Here's an awesome anti-Yglesias screed where the author states the following:
I support high employment in manufacturing. The reason is that I believe that people are paid more if they work in manufacturing than if they work in other sectors.
And the following:
People get something for nothing if they switch from employment in services to employment in manufacturing -- well the data show they lose big if they move the other way.
This guy is saying that there are, in his words, "labor market rents" in the manufacturing sector.
I think what the recent evidence shows though is that there WERE labor market rents in the manufacturing sector.
These rents came from the power of unions. But (1) they weren't a free lunch, as they were partly paid for by higher prices to consumers. (2) These rents are, to a large extent, gone. Virtually every story I've seen about new manufacturing jobs talks about the two-tiered wage schemes where the incumbent workers earn the higher wages and better benefits and the new workers get significantly lower hourly wages and weaker benefits.
Globalization is bringing this about and it's not going to go away. "Labor market rents" to unskilled (and indeed many skilled workers) are not sustainable as more and more countries join the global system.
I see little benefit in glamorizing and subsidizing manufacturing jobs in a specific way, as they are more and more $15/hour positions with limited upsides.
Of course, I don't even agree with the general notion that the government should be actively planning where its citizens will work.
I do see a role for subsidizing basic research. I have views about subsidizing the acquiring of skills, but my position in academia probably makes them suspect so I'll just leave that alone.
3 comments:
Thanks for the link. I admit that my views are based on old studies and I don't really know that there are still labor market rents.
However, they were not just due to unions. First the pattern is there in non union firms. OK so it might be union threat so they paid high wages to keep unions out. But the same pattern was found in the USSR where unions were not a factor.
Obviously I am being silly. You have an objection which can be confronted with data. My theory is that unions are not key and the differentials are still there. Yours is the opposite. We should look at data.
FRED has failed me. It has manufacturing compensation per hour only from 1987 which might be too late. There isn't a trend. They are indices so the ratio is set to 1 in 2005 (I think). The ratio since 1987 ranges from 0.97 to 1.03. The alleged relative decline in manufacturing wages would have to have happened by 1989. I didn't hear of it.
https://research.stlouisfed.org/fred2/graph/?graph_id=64329&category_id=0
Also and by the way, I think very highly of Matthew Yglesias.
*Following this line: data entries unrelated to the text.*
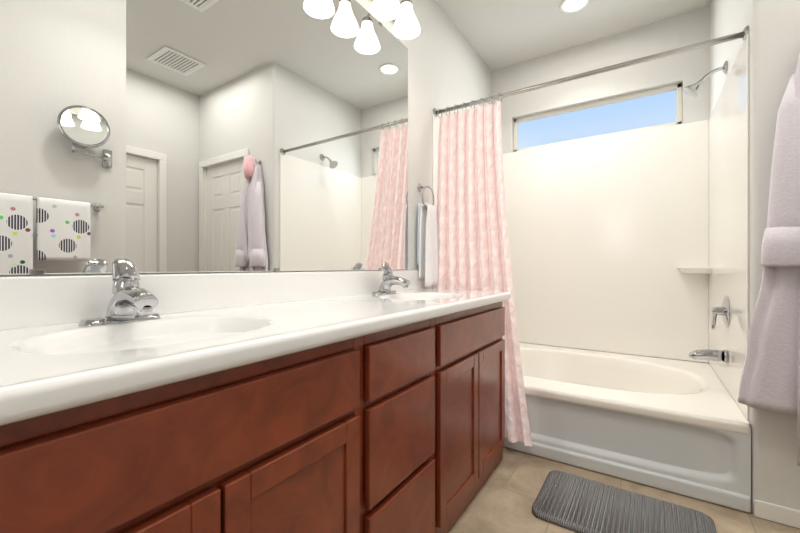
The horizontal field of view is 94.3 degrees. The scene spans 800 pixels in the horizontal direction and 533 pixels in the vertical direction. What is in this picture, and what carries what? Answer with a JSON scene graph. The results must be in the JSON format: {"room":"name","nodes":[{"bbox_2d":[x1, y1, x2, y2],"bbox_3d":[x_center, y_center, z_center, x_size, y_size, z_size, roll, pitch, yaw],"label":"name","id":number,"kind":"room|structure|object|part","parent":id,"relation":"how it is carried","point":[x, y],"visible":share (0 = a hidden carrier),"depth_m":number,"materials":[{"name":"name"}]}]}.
{"room":"bathroom","nodes":[
{"label":"bathroom","id":0,"kind":"room"},
{"bbox_2d":[0,0,490,288],"bbox_3d":[-0.329,-0.368,1.675,0.100,2.776,4.243,0,0,33],"label":"wall","id":1,"kind":"structure","parent":0,"point":[444,70],"depth_m":2.36,"materials":[{"name":"paint"}]},
{"bbox_2d":[0,0,407,274],"bbox_3d":[-0.459,-0.620,1.376,0.006,1.276,1.839,0,0,33],"label":"mirror","id":2,"kind":"object","parent":1,"relation":"attached to","point":[161,136],"visible":1,"depth_m":1.13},
{"bbox_2d":[30,21,381,275],"bbox_3d":[-0.455,-0.620,1.374,0.002,1.280,1.324,0,0,33],"label":"clips","id":3,"kind":"object","parent":2,"relation":"attached to","point":[33,272],"depth_m":0.83,"materials":[{"name":"silver metal"}]},
{"bbox_2d":[371,0,420,38],"bbox_3d":[-0.387,-1.317,1.305,0.206,0.235,1.620,0,0,33],"label":"sconce","id":4,"kind":"object","parent":1,"relation":"attached to","point":[406,26],"visible":1,"depth_m":1.84,"materials":[{"name":"white glass"}]},
{"bbox_2d":[417,183,437,285],"bbox_3d":[0.158,-0.196,2.239,0.094,0.622,0.150,0,0,33],"label":"towel ring","id":5,"kind":"object","parent":1,"relation":"attached to","point":[427,236],"visible":1,"depth_m":2.21,"materials":[{"name":"white fabric"}]},
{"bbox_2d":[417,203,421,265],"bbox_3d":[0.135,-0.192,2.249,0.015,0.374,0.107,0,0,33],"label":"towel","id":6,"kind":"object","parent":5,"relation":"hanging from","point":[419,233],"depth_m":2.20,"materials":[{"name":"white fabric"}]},
{"bbox_2d":[436,0,710,70],"bbox_3d":[0.842,-1.786,0.908,2.900,0.060,4.243,0,0,33],"label":"ceiling","id":7,"kind":"structure","parent":0,"point":[504,33],"depth_m":2.67,"materials":[{"name":"paint"}]},
{"bbox_2d":[559,0,590,13],"bbox_3d":[1.166,-1.751,2.476,0.190,0.006,0.190,0,0,33],"label":"recessed light","id":8,"kind":"object","parent":7,"relation":"in","point":[566,6],"visible":1,"depth_m":2.49,"materials":[{"name":"white plastic"}]},
{"bbox_2d":[433,33,748,418],"bbox_3d":[1.151,-0.171,2.457,1.518,1.643,1.112,0,0,33],"label":"wall","id":9,"kind":"structure","parent":0,"point":[627,243],"depth_m":2.71,"materials":[{"name":"white plastic"}]},
{"bbox_2d":[433,26,748,445],"bbox_3d":[0.825,-0.045,1.959,1.517,1.981,0.201,0,0,33],"label":"shower curtain","id":10,"kind":"object","parent":9,"relation":"hanging from","point":[472,229],"visible":0.74,"depth_m":2.19,"materials":[{"name":"pink fabric"}]},
{"bbox_3d":[0.863,-1.005,2.017,1.517,0.062,0.062,0,0,33],"label":"rod","id":11,"kind":"part","parent":10,"relation":"part of","materials":[{"name":"silver metal"}]},
{"bbox_2d":[683,61,727,97],"bbox_3d":[1.683,-1.028,2.054,0.186,0.161,0.090,0,0,33],"label":"shower head","id":12,"kind":"object","parent":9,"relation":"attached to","point":[692,90],"visible":1,"depth_m":2.05},
{"bbox_2d":[688,349,727,362],"bbox_3d":[1.648,0.472,1.993,0.159,0.068,0.068,0,0,33],"label":"tub spout","id":13,"kind":"object","parent":9,"relation":"attached to","point":[704,354],"visible":1,"depth_m":1.97,"materials":[{"name":"silver metal"}]},
{"bbox_2d":[491,6,709,362],"bbox_3d":[2.019,-0.368,2.614,2.800,2.776,0.100,0,0,33],"label":"wall","id":14,"kind":"structure","parent":0,"point":[686,68],"depth_m":2.82,"materials":[{"name":"paint"}]},
{"bbox_2d":[514,83,681,151],"bbox_3d":[1.509,-1.149,2.966,1.187,0.301,0.040,0,0,33],"label":"window","id":15,"kind":"structure","parent":14,"relation":"in","point":[678,87],"depth_m":2.88,"materials":[{"name":"beige plastic"}]},
{"bbox_2d":[448,447,799,532],"bbox_3d":[0.842,1.050,0.908,2.900,0.060,4.243,0,0,33],"label":"floor","id":16,"kind":"structure","parent":0,"point":[504,503],"depth_m":1.60,"materials":[{"name":"tile"}]},
{"bbox_2d":[0,258,510,532],"bbox_3d":[-0.189,0.499,1.282,0.559,1.039,1.978,0,0,33],"label":"vanity","id":17,"kind":"object","parent":16,"relation":"on","point":[337,401],"visible":1,"depth_m":0.81,"materials":[{"name":"brown wood"}]},
{"bbox_2d":[0,270,510,425],"bbox_3d":[-0.189,0.142,1.282,0.559,0.241,1.978,0,0,33],"label":"countertop","id":18,"kind":"structure","parent":17,"relation":"on","point":[50,363],"depth_m":0.85,"materials":[{"name":"white stone"}]},
{"bbox_2d":[79,258,160,325],"bbox_3d":[-0.627,0.056,0.871,0.169,0.153,0.165,0,0,33],"label":"faucet","id":19,"kind":"object","parent":18,"relation":"on","point":[123,308],"depth_m":0.87,"materials":[{"name":"silver metal"}]},
{"bbox_2d":[372,262,409,294],"bbox_3d":[-0.030,0.056,1.783,0.169,0.153,0.165,0,0,33],"label":"faucet","id":20,"kind":"object","parent":18,"relation":"on","point":[388,279],"depth_m":1.78,"materials":[{"name":"silver metal"}]},
{"bbox_2d":[532,470,716,532],"bbox_3d":[0.898,1.009,1.513,0.620,0.019,0.400,0,0,34],"label":"bath mat","id":21,"kind":"object","parent":16,"relation":"on","point":[578,504],"visible":1,"depth_m":1.52,"materials":[{"name":"grey fabric"}]},
{"bbox_2d":[504,342,750,512],"bbox_3d":[1.132,0.836,2.428,1.512,0.364,1.176,0,0,33],"label":"bathtub","id":22,"kind":"object","parent":16,"relation":"on","point":[671,425],"visible":0.66,"depth_m":1.84,"materials":[{"name":"white ceramic"}]},
{"bbox_2d":[710,0,786,513],"bbox_3d":[1.812,-0.368,1.987,0.100,2.776,1.176,0,0,33],"label":"wall","id":23,"kind":"structure","parent":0,"point":[766,20],"depth_m":1.51,"materials":[{"name":"white paint"}]},
{"bbox_2d":[711,296,729,329],"bbox_3d":[1.686,0.245,1.968,0.068,0.184,0.164,0,0,33],"label":"tub valve","id":24,"kind":"object","parent":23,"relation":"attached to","point":[724,310],"visible":1,"depth_m":1.95,"materials":[{"name":"silver metal"}]},
{"bbox_2d":[754,499,799,528],"bbox_3d":[0.523,0.985,0.420,2.698,0.069,2.856,0,0,33],"label":"baseboard","id":25,"kind":"structure","parent":23,"relation":"attached to","point":[764,510],"depth_m":1.48,"materials":[{"name":"white paint"}]},
{"bbox_2d":[787,0,799,509],"bbox_3d":[2.052,-0.368,1.187,1.180,2.776,0.100,0,0,33],"label":"wall","id":26,"kind":"structure","parent":0,"point":[793,6],"depth_m":1.46,"materials":[{"name":"paint"}]},
{"bbox_2d":[738,53,799,465],"bbox_3d":[1.556,-0.115,1.356,0.469,1.699,0.158,0,0,33],"label":"robe","id":27,"kind":"object","parent":26,"relation":"hanging from","point":[770,377],"visible":1,"depth_m":1.40,"materials":[{"name":"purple fabric"}]}
]}

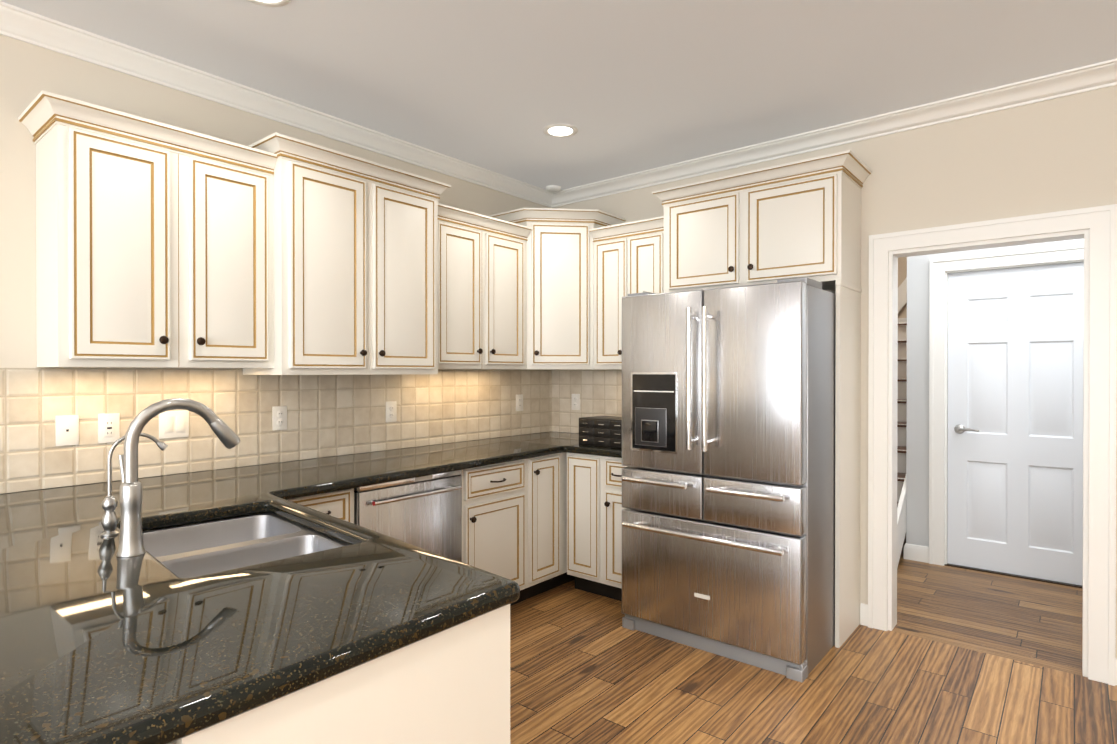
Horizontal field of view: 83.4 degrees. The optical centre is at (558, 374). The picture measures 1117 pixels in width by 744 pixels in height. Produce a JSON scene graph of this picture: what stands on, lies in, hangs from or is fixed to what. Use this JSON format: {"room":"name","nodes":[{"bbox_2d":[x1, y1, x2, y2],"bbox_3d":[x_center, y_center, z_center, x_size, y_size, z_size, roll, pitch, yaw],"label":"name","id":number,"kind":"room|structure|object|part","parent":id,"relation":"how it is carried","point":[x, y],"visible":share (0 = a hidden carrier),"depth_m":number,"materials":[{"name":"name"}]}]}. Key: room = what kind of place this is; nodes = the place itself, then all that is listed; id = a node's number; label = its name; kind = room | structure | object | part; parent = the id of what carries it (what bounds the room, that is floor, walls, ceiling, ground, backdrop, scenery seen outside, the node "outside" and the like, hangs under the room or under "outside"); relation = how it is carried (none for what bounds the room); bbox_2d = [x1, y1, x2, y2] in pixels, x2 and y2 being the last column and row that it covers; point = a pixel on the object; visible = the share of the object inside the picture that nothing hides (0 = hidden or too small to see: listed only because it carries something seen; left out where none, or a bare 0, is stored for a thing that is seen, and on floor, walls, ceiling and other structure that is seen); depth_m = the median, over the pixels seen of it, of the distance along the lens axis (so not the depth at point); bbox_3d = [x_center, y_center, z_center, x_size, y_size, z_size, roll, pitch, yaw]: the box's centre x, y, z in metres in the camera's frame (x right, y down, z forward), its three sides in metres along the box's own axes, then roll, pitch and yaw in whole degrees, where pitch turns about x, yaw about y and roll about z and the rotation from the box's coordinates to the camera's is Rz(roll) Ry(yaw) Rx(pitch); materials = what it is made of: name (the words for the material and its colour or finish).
{"room":"kitchen","nodes":[
{"label":"kitchen","id":0,"kind":"room"},
{"bbox_2d":[0,34,549,493],"bbox_3d":[-2.154,0.016,2.195,0.120,2.655,6.720,0,0,39],"label":"wall","id":1,"kind":"structure","parent":0,"point":[28,72],"depth_m":2.38,"materials":[{"name":"beige paint"}]},
{"bbox_2d":[18,90,277,367],"bbox_3d":[-1.591,-0.487,2.499,0.358,0.915,0.801,0,0,39],"label":"upper cabinet","id":2,"kind":"object","parent":1,"relation":"attached to","point":[154,244],"visible":1,"depth_m":2.34,"materials":[{"name":"white wood"}]},
{"bbox_2d":[0,368,551,493],"bbox_3d":[-1.953,0.200,2.340,0.008,0.454,6.000,0,0,39],"label":"tile backsplash","id":3,"kind":"structure","parent":1,"relation":"attached to","point":[331,415],"depth_m":2.93,"materials":[{"name":"tile"}]},
{"bbox_2d":[55,415,78,445],"bbox_3d":[-1.887,0.213,2.409,0.006,0.116,0.072,0,0,39],"label":"phone jack","id":4,"kind":"object","parent":3,"relation":"attached to","point":[67,429],"visible":1,"depth_m":2.41,"materials":[{"name":"white plastic"}]},
{"bbox_2d":[98,413,119,442],"bbox_3d":[-1.800,0.212,2.513,0.009,0.116,0.072,0,0,39],"label":"electrical outlet plate","id":5,"kind":"object","parent":3,"relation":"attached to","point":[108,427],"visible":0.9,"depth_m":2.51,"materials":[{"name":"white plastic"}]},
{"bbox_2d":[159,410,188,438],"bbox_3d":[-1.651,0.211,2.695,0.008,0.116,0.116,0,0,39],"label":"switch plate","id":6,"kind":"object","parent":3,"relation":"attached to","point":[173,424],"visible":0.92,"depth_m":2.69,"materials":[{"name":"white plastic"}]},
{"bbox_2d":[272,406,286,429],"bbox_3d":[-1.356,0.210,3.054,0.008,0.116,0.072,0,0,39],"label":"electrical outlet plate","id":7,"kind":"object","parent":3,"relation":"attached to","point":[279,417],"visible":1,"depth_m":3.05,"materials":[{"name":"white plastic"}]},
{"bbox_2d":[386,401,396,421],"bbox_3d":[-0.947,0.208,3.552,0.008,0.116,0.072,0,0,39],"label":"electrical outlet plate","id":8,"kind":"object","parent":3,"relation":"attached to","point":[391,411],"visible":1,"depth_m":3.55,"materials":[{"name":"white plastic"}]},
{"bbox_2d":[516,394,522,410],"bbox_3d":[-0.271,0.194,4.375,0.008,0.116,0.072,0,0,39],"label":"electrical outlet plate","id":9,"kind":"object","parent":3,"relation":"attached to","point":[519,402],"visible":1,"depth_m":4.37,"materials":[{"name":"white plastic"}]},
{"bbox_2d":[242,132,450,374],"bbox_3d":[-1.039,-0.507,3.116,0.428,1.010,0.955,0,0,39],"label":"upper cabinet","id":10,"kind":"object","parent":1,"relation":"attached to","point":[355,265],"visible":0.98,"depth_m":2.92,"materials":[{"name":"white wood"}]},
{"bbox_2d":[438,203,532,368],"bbox_3d":[-0.547,-0.481,3.770,0.358,0.891,0.778,0,0,39],"label":"upper cabinet","id":11,"kind":"object","parent":1,"relation":"attached to","point":[482,291],"visible":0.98,"depth_m":3.65,"materials":[{"name":"white wood"}]},
{"bbox_2d":[489,208,625,369],"bbox_3d":[-0.006,-0.545,4.191,0.659,1.015,0.659,0,0,39],"label":"upper cabinet","id":12,"kind":"object","parent":1,"relation":"attached to","point":[560,290],"visible":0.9,"depth_m":4.00,"materials":[{"name":"white wood"}]},
{"bbox_2d":[0,1,1116,207],"bbox_3d":[-0.214,-1.262,0.518,5.000,0.081,6.600,0,0,39],"label":"crown molding","id":13,"kind":"structure","parent":1,"relation":"attached to","point":[24,25],"depth_m":3.04,"materials":[{"name":"white wood"}]},
{"bbox_2d":[0,0,1116,189],"bbox_3d":[0.284,-1.356,1.124,5.240,0.100,8.170,0,0,39],"label":"ceiling","id":14,"kind":"structure","parent":0,"point":[625,87],"depth_m":2.61,"materials":[{"name":"white paint"}]},
{"bbox_2d":[248,0,290,6],"bbox_3d":[-1.009,-1.307,2.134,0.190,0.007,0.190,0,0,39],"label":"recessed light","id":15,"kind":"object","parent":14,"relation":"in","point":[274,3],"visible":1,"depth_m":2.20,"materials":[{"name":"white"}]},
{"bbox_2d":[546,185,560,191],"bbox_3d":[-0.035,-1.307,4.415,0.110,0.028,0.110,0,0,39],"label":"smoke detector","id":16,"kind":"object","parent":14,"relation":"attached to","point":[553,188],"visible":0.96,"depth_m":4.38,"materials":[{"name":"white plastic"}]},
{"bbox_2d":[543,123,577,137],"bbox_3d":[0.010,-1.313,3.375,0.190,0.007,0.190,0,0,39],"label":"recessed light","id":17,"kind":"object","parent":14,"relation":"in","point":[560,130],"visible":1,"depth_m":3.37,"materials":[{"name":"white"}]},
{"bbox_2d":[510,534,1116,743],"bbox_3d":[1.411,1.355,2.508,5.240,0.075,11.720,0,0,39],"label":"floor","id":18,"kind":"structure","parent":0,"point":[586,667],"depth_m":2.70,"materials":[{"name":"brown wood"}]},
{"bbox_2d":[145,512,344,542],"bbox_3d":[-0.951,0.909,1.726,0.956,0.872,0.709,0,0,39],"label":"base cabinet","id":19,"kind":"object","parent":18,"relation":"on","point":[264,512],"depth_m":2.08,"materials":[{"name":"white"}]},
{"bbox_2d":[0,519,391,743],"bbox_3d":[-1.042,0.454,1.205,1.354,0.040,0.690,0,0,39],"label":"countertop","id":20,"kind":"structure","parent":19,"relation":"on","point":[101,642],"depth_m":1.03,"materials":[{"name":"stone"}]},
{"bbox_2d":[101,433,167,536],"bbox_3d":[-1.175,0.296,1.740,0.042,0.272,0.157,0,0,39],"label":"tap","id":21,"kind":"object","parent":20,"relation":"on","point":[109,521],"visible":0.88,"depth_m":1.69,"materials":[{"name":"silver metal"}]},
{"bbox_2d":[117,398,240,556],"bbox_3d":[-0.972,0.245,1.606,0.104,0.374,0.276,0,0,39],"label":"faucet","id":22,"kind":"object","parent":20,"relation":"on","point":[131,543],"visible":1,"depth_m":1.51,"materials":[{"name":"silver metal"}]},
{"bbox_2d":[0,431,599,538],"bbox_3d":[-0.834,0.446,3.022,0.870,0.040,3.524,0,0,39],"label":"countertop","id":23,"kind":"structure","parent":19,"relation":"on","point":[201,496],"depth_m":2.48,"materials":[{"name":"stone"}]},
{"bbox_2d":[579,416,621,447],"bbox_3d":[0.332,0.341,3.790,0.360,0.162,0.261,0,0,39],"label":"organizer box","id":24,"kind":"object","parent":23,"relation":"on","point":[604,431],"visible":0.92,"depth_m":3.71,"materials":[{"name":"black"}]},
{"bbox_2d":[252,527,519,666],"bbox_3d":[-0.419,0.454,1.352,0.578,0.040,0.390,0,0,39],"label":"countertop","id":25,"kind":"structure","parent":19,"relation":"on","point":[423,593],"depth_m":1.30,"materials":[{"name":"stone"}]},
{"bbox_2d":[143,512,348,577],"bbox_3d":[-0.898,0.560,1.745,0.724,0.172,0.454,0,0,45],"label":"sink basin","id":26,"kind":"object","parent":25,"relation":"in","point":[197,549],"visible":0.19,"depth_m":1.86,"materials":[{"name":"silver metal"}]},
{"bbox_2d":[288,488,353,523],"bbox_3d":[-1.206,0.905,2.739,0.657,0.873,0.358,0,0,39],"label":"base cabinet","id":27,"kind":"object","parent":18,"relation":"on","point":[339,504],"visible":0.19,"depth_m":2.61,"materials":[{"name":"white wood"}]},
{"bbox_2d":[170,604,509,743],"bbox_3d":[-0.477,0.912,1.244,0.504,0.872,0.664,0,0,39],"label":"base cabinet","id":28,"kind":"object","parent":18,"relation":"on","point":[450,685],"depth_m":1.12,"materials":[{"name":"white wood"}]},
{"bbox_2d":[354,470,461,561],"bbox_3d":[-0.892,0.905,3.103,0.678,0.870,0.588,0,0,39],"label":"dishwasher","id":29,"kind":"object","parent":18,"relation":"on","point":[424,512],"visible":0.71,"depth_m":2.94,"materials":[{"name":"grey metal"}]},
{"bbox_2d":[461,459,525,605],"bbox_3d":[-0.553,0.901,3.533,0.657,0.873,0.490,0,0,39],"label":"base cabinet","id":30,"kind":"object","parent":18,"relation":"on","point":[493,518],"visible":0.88,"depth_m":3.34,"materials":[{"name":"white wood"}]},
{"bbox_2d":[516,452,574,603],"bbox_3d":[-0.098,0.899,4.089,0.656,0.873,0.944,0,0,39],"label":"base cabinet","id":31,"kind":"object","parent":18,"relation":"on","point":[546,522],"visible":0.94,"depth_m":3.67,"materials":[{"name":"white wood"}]},
{"bbox_2d":[567,452,628,600],"bbox_3d":[0.427,0.900,3.843,0.523,0.873,0.657,0,0,39],"label":"base cabinet","id":32,"kind":"object","parent":18,"relation":"on","point":[594,524],"visible":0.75,"depth_m":3.65,"materials":[{"name":"white wood"}]},
{"bbox_2d":[596,446,621,457],"bbox_3d":[0.476,0.442,3.806,0.401,0.040,0.650,0,0,39],"label":"countertop","id":33,"kind":"structure","parent":32,"relation":"on","point":[600,451],"depth_m":3.56,"materials":[{"name":"stone"}]},
{"bbox_2d":[622,277,861,682],"bbox_3d":[0.926,0.439,3.261,0.980,1.799,0.922,0,0,39],"label":"fridge","id":34,"kind":"object","parent":18,"relation":"on","point":[728,473],"depth_m":2.92,"materials":[{"name":"silver metal"}]},
{"bbox_3d":[1.022,0.439,3.378,0.980,1.799,0.618,0,0,39],"label":"fridge side panel","id":35,"kind":"part","parent":34,"relation":"part of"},
{"bbox_2d":[897,277,906,567],"bbox_3d":[3.122,-0.324,6.019,0.976,3.300,3.850,0,0,39],"label":"stairs","id":36,"kind":"structure","parent":18,"relation":"on","point":[901,418],"depth_m":5.40,"materials":[{"name":"white"}]},
{"bbox_2d":[553,85,1116,657],"bbox_3d":[1.965,0.012,3.082,5.120,2.655,0.120,0,0,39],"label":"wall","id":37,"kind":"structure","parent":0,"point":[1053,155],"depth_m":3.00,"materials":[{"name":"beige paint"}]},
{"bbox_2d":[552,370,621,432],"bbox_3d":[0.403,0.191,4.282,1.124,0.454,0.008,0,0,39],"label":"tile backsplash","id":38,"kind":"structure","parent":37,"relation":"attached to","point":[600,391],"depth_m":4.46,"materials":[{"name":"tile"}]},
{"bbox_2d":[572,394,579,409],"bbox_3d":[0.122,0.193,4.503,0.072,0.116,0.008,0,0,39],"label":"electrical outlet plate","id":39,"kind":"object","parent":38,"relation":"attached to","point":[575,401],"visible":1,"depth_m":4.50,"materials":[{"name":"white plastic"}]},
{"bbox_2d":[589,216,663,368],"bbox_3d":[0.515,-0.482,3.958,0.541,0.891,0.358,0,0,39],"label":"upper cabinet","id":40,"kind":"object","parent":37,"relation":"attached to","point":[628,257],"visible":0.54,"depth_m":3.89,"materials":[{"name":"white wood"}]},
{"bbox_2d":[652,150,871,292],"bbox_3d":[1.085,-0.762,3.454,1.077,0.600,0.413,0,0,39],"label":"upper cabinet","id":41,"kind":"object","parent":37,"relation":"attached to","point":[790,220],"visible":1,"depth_m":3.25,"materials":[{"name":"white wood"}]},
{"bbox_2d":[868,204,1116,685],"bbox_3d":[2.040,0.307,3.024,0.968,2.065,0.180,0,0,39],"label":"door frame","id":42,"kind":"structure","parent":37,"relation":"attached to","point":[1095,228],"depth_m":2.77,"materials":[{"name":"white wood"}]},
{"bbox_2d":[1115,658,1116,684],"bbox_3d":[3.082,1.277,2.084,1.845,0.135,0.014,0,0,39],"label":"baseboard","id":43,"kind":"structure","parent":37,"relation":"attached to","point":[1115,658],"depth_m":2.66,"materials":[{"name":"white wood"}]},
{"bbox_2d":[898,257,906,317],"bbox_3d":[4.388,-0.531,7.559,0.980,3.700,0.120,0,0,39],"label":"wall","id":44,"kind":"structure","parent":0,"point":[902,271],"depth_m":7.64,"materials":[{"name":"beige paint"}]},
{"bbox_2d":[906,238,1083,546],"bbox_3d":[3.310,-0.514,3.851,4.020,3.700,0.120,0,0,39],"label":"wall","id":45,"kind":"structure","parent":0,"point":[917,425],"depth_m":4.41,"materials":[{"name":"white paint"}]},
{"bbox_2d":[904,543,915,559],"bbox_3d":[2.561,1.265,4.582,0.014,0.135,0.314,0,0,39],"label":"baseboard","id":46,"kind":"structure","parent":45,"relation":"attached to","point":[909,549],"depth_m":4.44,"materials":[{"name":"white wood"}]},
{"bbox_2d":[929,244,1083,588],"bbox_3d":[2.978,0.268,4.064,0.990,2.135,0.078,0,0,39],"label":"door frame","id":47,"kind":"structure","parent":45,"relation":"attached to","point":[941,269],"depth_m":4.31,"materials":[{"name":"white painted wood"}]},
{"bbox_2d":[947,262,1083,585],"bbox_3d":[2.978,0.302,4.066,0.782,1.995,0.096,0,0,39],"label":"hall door","id":48,"kind":"structure","parent":45,"relation":"in","point":[1015,414],"depth_m":4.07,"materials":[{"name":"white wood"}]}
]}
Hi Robert: thanks for your comments. I'd say that I don't just think it was unions but also the fact that we had a more closed economy as well. As for the data you seek, I'd say it's marginal, not average, manufacturing wages that matter.
I admit my analysis is totally anecdotal, but there appears to be a strong trend for new manufacturing jobs to be at lower pay levels than necessary to make them somehow "special".
Nice story on This American Life by a guy who goes to FoxConn plant in Shenzhen, where they make Apple stuff:
http://www.thisamericanlife.org/radio-archives/episode/454/mr-daisey-and-the-apple-factory
He describes the giant plant and claims that there are over 400,000 workers there who work 12-hour days, 6 days a week for about $100/wk.
Things are different now. And they will stay different until the Chinese worker (for example) can increase his own consumption.